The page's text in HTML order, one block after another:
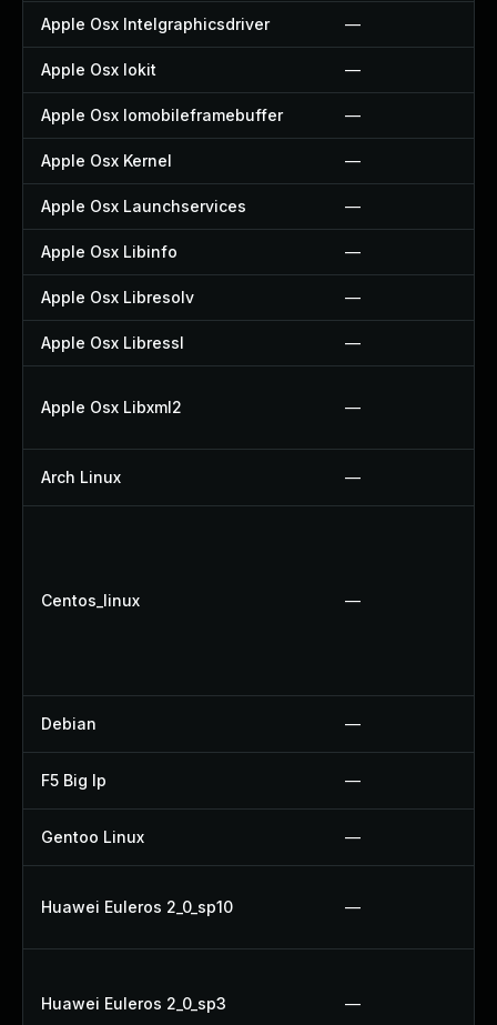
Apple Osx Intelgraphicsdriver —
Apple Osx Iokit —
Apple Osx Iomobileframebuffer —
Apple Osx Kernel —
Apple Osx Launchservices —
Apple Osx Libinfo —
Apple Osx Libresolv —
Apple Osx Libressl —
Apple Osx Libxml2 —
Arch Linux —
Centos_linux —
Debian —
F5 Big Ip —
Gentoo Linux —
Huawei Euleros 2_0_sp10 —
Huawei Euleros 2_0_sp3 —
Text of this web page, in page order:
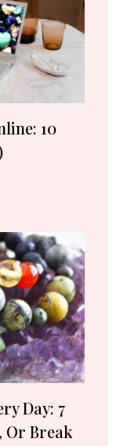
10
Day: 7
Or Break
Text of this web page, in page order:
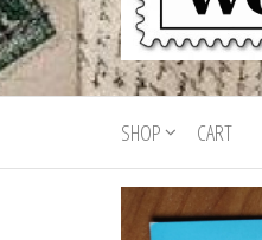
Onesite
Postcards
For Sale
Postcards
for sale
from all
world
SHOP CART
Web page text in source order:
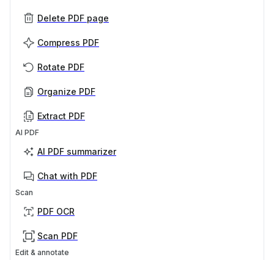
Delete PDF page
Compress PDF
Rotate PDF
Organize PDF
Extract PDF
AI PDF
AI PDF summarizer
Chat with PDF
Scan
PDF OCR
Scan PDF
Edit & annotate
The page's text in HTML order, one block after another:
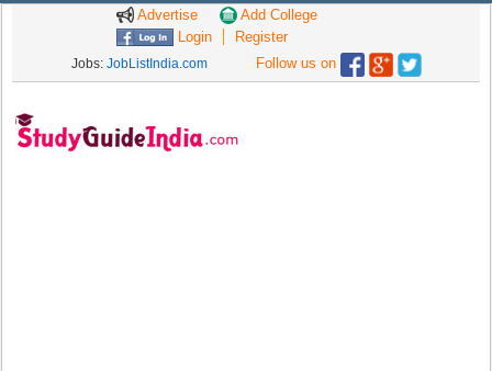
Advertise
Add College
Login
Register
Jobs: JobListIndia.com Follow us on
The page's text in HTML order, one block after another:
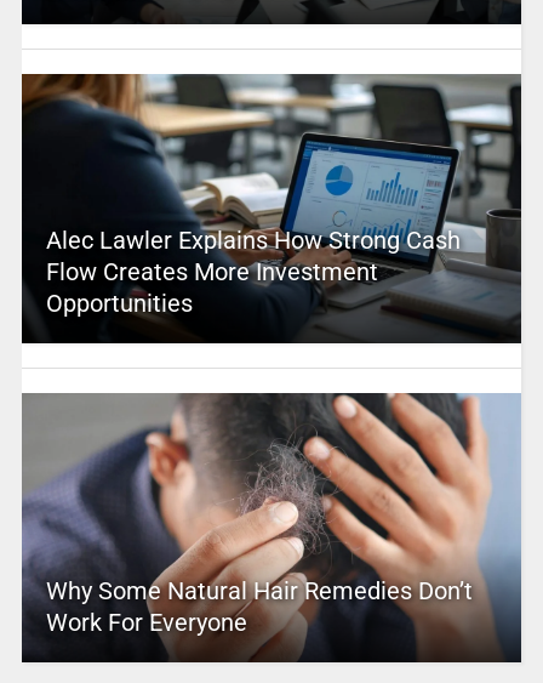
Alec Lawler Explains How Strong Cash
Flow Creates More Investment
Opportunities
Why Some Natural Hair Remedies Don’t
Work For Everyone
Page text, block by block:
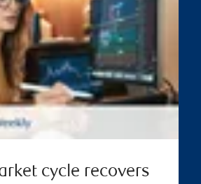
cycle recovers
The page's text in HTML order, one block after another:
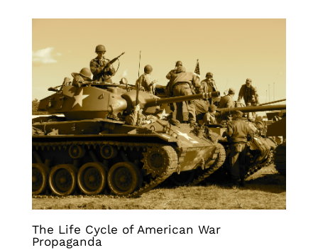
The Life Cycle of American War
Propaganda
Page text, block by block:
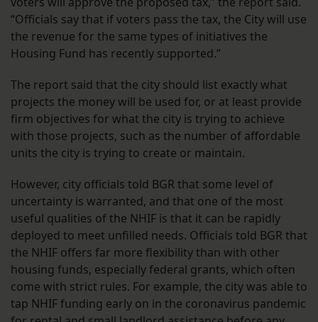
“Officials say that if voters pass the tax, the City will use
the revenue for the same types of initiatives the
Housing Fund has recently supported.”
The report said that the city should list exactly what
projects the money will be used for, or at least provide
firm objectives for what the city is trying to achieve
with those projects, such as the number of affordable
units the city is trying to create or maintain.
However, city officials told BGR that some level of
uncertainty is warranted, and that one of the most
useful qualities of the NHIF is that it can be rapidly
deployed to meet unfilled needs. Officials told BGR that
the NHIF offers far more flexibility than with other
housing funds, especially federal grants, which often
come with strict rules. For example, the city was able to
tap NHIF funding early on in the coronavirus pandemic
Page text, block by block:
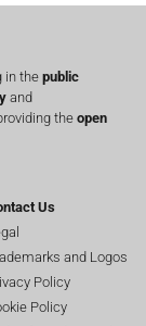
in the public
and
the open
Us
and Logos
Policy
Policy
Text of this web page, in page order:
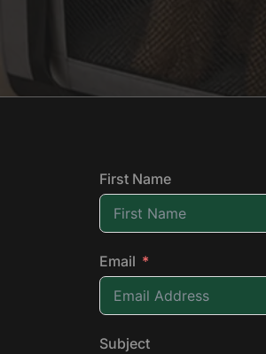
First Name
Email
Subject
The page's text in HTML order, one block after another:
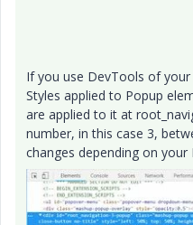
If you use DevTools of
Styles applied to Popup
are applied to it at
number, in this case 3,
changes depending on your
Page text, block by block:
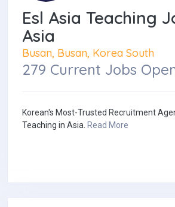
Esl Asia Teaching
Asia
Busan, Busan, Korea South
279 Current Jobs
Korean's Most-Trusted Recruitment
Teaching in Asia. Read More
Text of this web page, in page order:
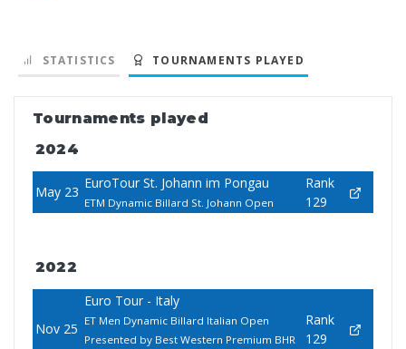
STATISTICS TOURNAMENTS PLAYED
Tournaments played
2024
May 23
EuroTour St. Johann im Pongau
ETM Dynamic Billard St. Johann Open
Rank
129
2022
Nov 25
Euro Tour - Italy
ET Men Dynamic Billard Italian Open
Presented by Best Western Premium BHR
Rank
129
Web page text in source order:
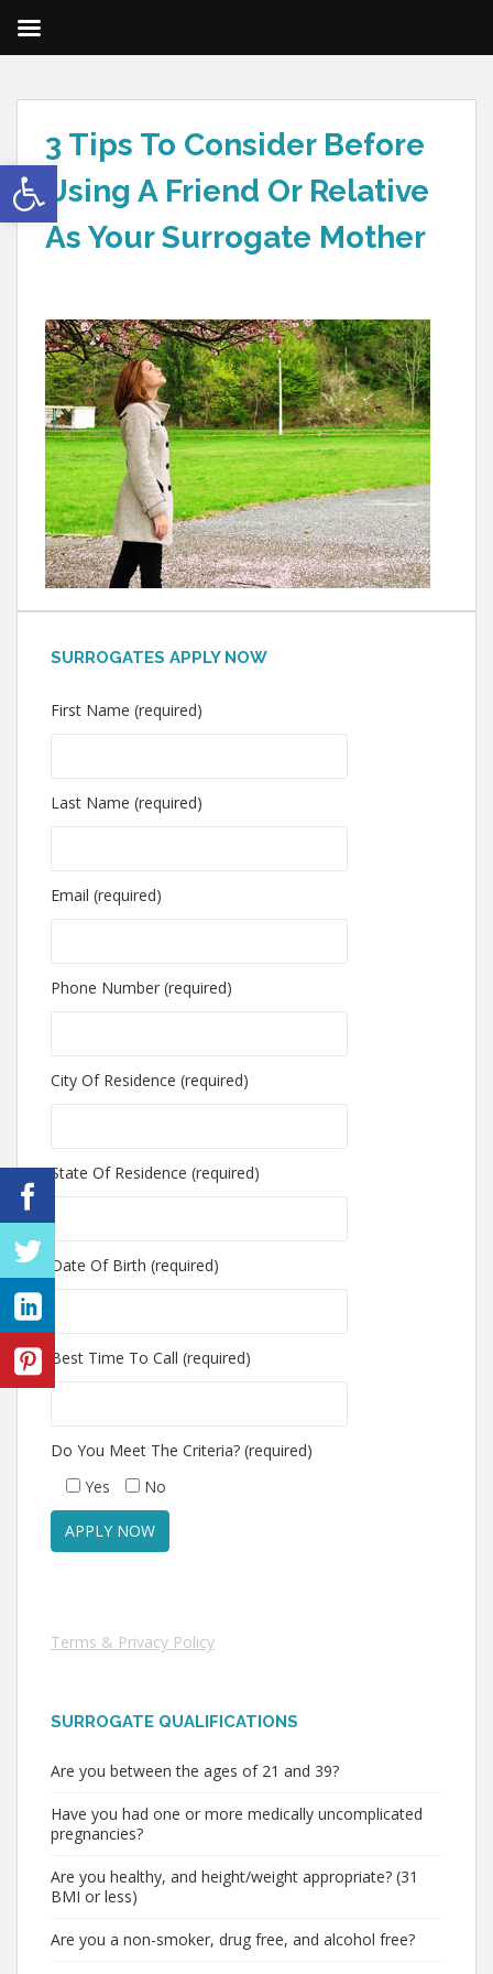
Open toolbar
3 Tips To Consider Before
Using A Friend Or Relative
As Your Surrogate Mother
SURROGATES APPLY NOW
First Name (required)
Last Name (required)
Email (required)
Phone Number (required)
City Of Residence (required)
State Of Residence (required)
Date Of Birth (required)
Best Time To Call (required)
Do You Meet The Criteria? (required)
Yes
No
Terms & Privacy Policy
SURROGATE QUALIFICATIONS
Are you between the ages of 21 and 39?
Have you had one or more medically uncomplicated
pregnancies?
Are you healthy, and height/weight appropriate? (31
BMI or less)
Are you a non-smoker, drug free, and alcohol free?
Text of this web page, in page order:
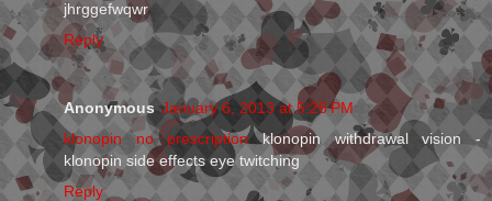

------------------------------------------------------------------------

Your assignment.
The entries above need to be printed again exactly; please exclude all pictures.

Task answer.
The page's text in HTML order, one block after another:
Apple Osx Intelgraphicsdriver —
Apple Osx Iokit —
Apple Osx Iomobileframebuffer —
Apple Osx Kernel —
Apple Osx Launchservices —
Apple Osx Libinfo —
Apple Osx Libresolv —
Apple Osx Libressl —
Apple Osx Libxml2 —
Arch Linux —
Centos_linux —
Debian —
F5 Big Ip —
Gentoo Linux —
Huawei Euleros 2_0_sp10 —
Huawei Euleros 2_0_sp3 —
Text of this web page, in page order:
10
Day: 7
Or Break
Text of this web page, in page order:
Onesite
Postcards
For Sale
Postcards
for sale
from all
world
SHOP CART
Web page text in source order:
Delete PDF page
Compress PDF
Rotate PDF
Organize PDF
Extract PDF
AI PDF
AI PDF summarizer
Chat with PDF
Scan
PDF OCR
Scan PDF
Edit & annotate
The page's text in HTML order, one block after another:
Advertise
Add College
Login
Register
Jobs: JobListIndia.com Follow us on
The page's text in HTML order, one block after another:
Alec Lawler Explains How Strong Cash
Flow Creates More Investment
Opportunities
Why Some Natural Hair Remedies Don’t
Work For Everyone
Page text, block by block:
cycle recovers
The page's text in HTML order, one block after another:
The Life Cycle of American War
Propaganda
Page text, block by block:
“Officials say that if voters pass the tax, the City will use
the revenue for the same types of initiatives the
Housing Fund has recently supported.”
The report said that the city should list exactly what
projects the money will be used for, or at least provide
firm objectives for what the city is trying to achieve
with those projects, such as the number of affordable
units the city is trying to create or maintain.
However, city officials told BGR that some level of
uncertainty is warranted, and that one of the most
useful qualities of the NHIF is that it can be rapidly
deployed to meet unfilled needs. Officials told BGR that
the NHIF offers far more flexibility than with other
housing funds, especially federal grants, which often
come with strict rules. For example, the city was able to
tap NHIF funding early on in the coronavirus pandemic
Page text, block by block:
in the public
and
the open
Us
and Logos
Policy
Policy
Text of this web page, in page order:
First Name
Email
Subject
The page's text in HTML order, one block after another:
If you use DevTools of
Styles applied to Popup
are applied to it at
number, in this case 3,
changes depending on your
Page text, block by block:
Esl Asia Teaching
Asia
Busan, Busan, Korea South
279 Current Jobs
Korean's Most-Trusted Recruitment
Teaching in Asia. Read More
Text of this web page, in page order:
STATISTICS TOURNAMENTS PLAYED
Tournaments played
2024
May 23
EuroTour St. Johann im Pongau
ETM Dynamic Billard St. Johann Open
Rank
129
2022
Nov 25
Euro Tour - Italy
ET Men Dynamic Billard Italian Open
Presented by Best Western Premium BHR
Rank
129
Web page text in source order:
Open toolbar
3 Tips To Consider Before
Using A Friend Or Relative
As Your Surrogate Mother
SURROGATES APPLY NOW
First Name (required)
Last Name (required)
Email (required)
Phone Number (required)
City Of Residence (required)
State Of Residence (required)
Date Of Birth (required)
Best Time To Call (required)
Do You Meet The Criteria? (required)
Yes
No
Terms & Privacy Policy
SURROGATE QUALIFICATIONS
Are you between the ages of 21 and 39?
Have you had one or more medically uncomplicated
pregnancies?
Are you healthy, and height/weight appropriate? (31
BMI or less)
Are you a non-smoker, drug free, and alcohol free?
Text of this web page, in page order:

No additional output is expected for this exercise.